Particularly with its outreach to women, workers’ education has registered major growth in recent years. Its future is promising. In the early years, workers’ education was provided mostly by “friends of labor,” social, religious, or political organizations committed to improving the life of working people through building a better society. Currently, unions and universities are the major labor education suppliers. Union-sponsored education, for many years a tertiary activity, took a major leap forward with the establishment of the George Meany Center for Labor Studies, a year-round leadership training program sponsored by the AFL-CIO for its affiliated unions. Many national unions have increased their budgets for education. A notable example is the United Automobile Workers, whose Family Education Center involves union members and their families in a residential program of union and political education. University and college-sponsored programs for workers also are on the rise, reflecting the general upward trend in adult education. While universities have been involved in workers’ education for more than fifty years, the growth has been notable since World War II. The latest arrivals on the scene are community colleges, which have recently discovered labor unions as a new constituency congenial to the natural interest of these schools in occupational and community education. Under the leadership of the American Association of Community and Junior Colleges, their outreach has been through initiatives to new groups of worker students that link apprenticeship training and associate degree credits.

Most programs of workers’ education have been and continue to be non-credit, dealing with subjects closely related to work and union interests and conducted on an informal basis. Participatory teaching methods and action orientation are the key characteristics.
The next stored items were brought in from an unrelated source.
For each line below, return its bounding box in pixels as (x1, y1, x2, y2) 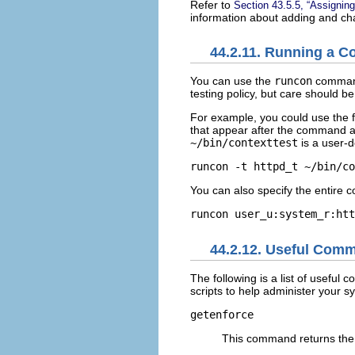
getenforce (190, 307, 254, 321)
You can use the (190, 74, 274, 88)
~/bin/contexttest (190, 136, 298, 150)
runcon (274, 74, 312, 88)
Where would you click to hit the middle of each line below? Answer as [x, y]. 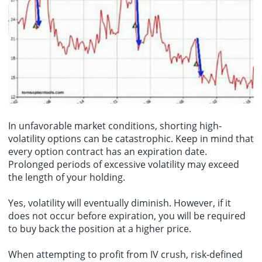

Credit and degree programs in the field of labor studies are a new but growing trend and are currently offered by seventy-five colleges and universities.

What influences this demand for college credit programs in labor studies? First, technological changes have transformed this country’s labor force from blue collar to predominately white collar; second, rising levels of education and income make credit and degree work possible; and, third, new constituencies of union membership, particularly in the public sector, find job advancement as well as union leadership skills linked to college credit course work.

On the supply side, credit and degree programs for working adults have been encouraged by, first, the availability of financing from union-negotiated educational benefit plans, and, second, the pressure on higher education to offset the demographically projected decline in traditional college-age enrollments.

Working women, long underrepresented in workers’ education activities, recently have been increasing their share. As they enter the work force in growing numbers and aspire to leadership roles in the union and the community, women seek educational opportunities that reinforce their struggle for equality.

This growth in activity in the labor education field has resulted in a shortage of experienced professionals to carry it on. Limited funding forces universities and unions to rely heavily on part-time instructors, many of whom often need “retooling” for adult teaching. A national workers’ education center for curriculum and materials development that would provide an established sequence of instructor training has been a long-time dream of many of us in this field.

Labor Education for Women Workers is an important first step in meeting the needs of a profession enjoying a renaissance today and for which the future is bright.